Starting with the line below that holds "Basic Troubleshooting steps: [62, 1031]" and stopping after the line that holds "Where would you", transcribe the lines exactly, leaving out all pictures.

*** Opening Extracted entries ***

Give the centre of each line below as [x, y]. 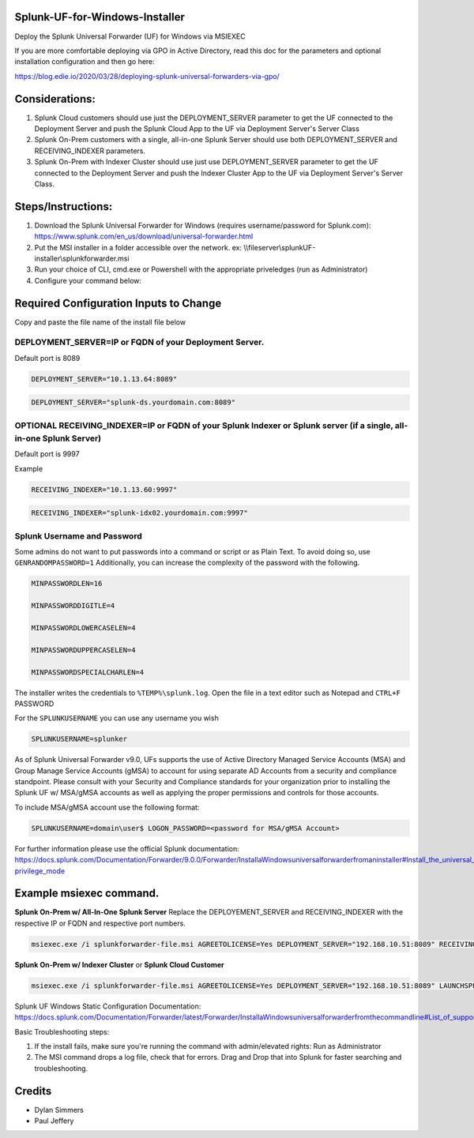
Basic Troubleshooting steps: [62, 1031]
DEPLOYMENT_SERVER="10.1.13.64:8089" [104, 379]
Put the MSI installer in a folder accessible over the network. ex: [138, 247]
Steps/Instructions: [64, 207]
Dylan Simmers [59, 1110]
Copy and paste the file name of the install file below [100, 322]
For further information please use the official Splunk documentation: [127, 848]
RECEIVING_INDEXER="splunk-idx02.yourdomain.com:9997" [139, 513]
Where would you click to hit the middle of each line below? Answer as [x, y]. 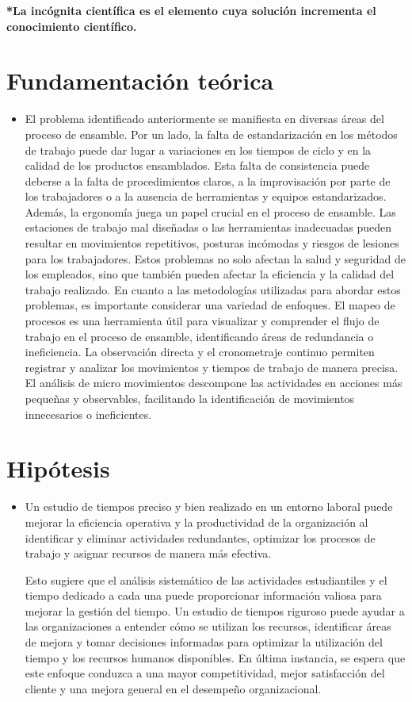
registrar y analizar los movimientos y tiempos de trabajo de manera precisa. [212, 367]
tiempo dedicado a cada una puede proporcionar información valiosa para [203, 595]
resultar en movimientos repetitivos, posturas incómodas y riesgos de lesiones [212, 243]
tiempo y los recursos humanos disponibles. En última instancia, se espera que [215, 657]
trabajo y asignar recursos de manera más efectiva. [148, 553]
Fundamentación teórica [140, 81]
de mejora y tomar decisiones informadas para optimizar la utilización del [204, 642]
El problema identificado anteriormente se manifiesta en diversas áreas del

*** Closing Extracted entries ***

§ Solution to this problem:
Basic Troubleshooting steps: [62, 1031]
DEPLOYMENT_SERVER="10.1.13.64:8089" [104, 379]
Put the MSI installer in a folder accessible over the network. ex: [138, 247]
Steps/Instructions: [64, 207]
Dylan Simmers [59, 1110]
Copy and paste the file name of the install file below [100, 322]
For further information please use the official Splunk documentation: [127, 848]
RECEIVING_INDEXER="splunk-idx02.yourdomain.com:9997" [139, 513]
Where would you click to hit the middle of each line below? Answer as [x, y]. 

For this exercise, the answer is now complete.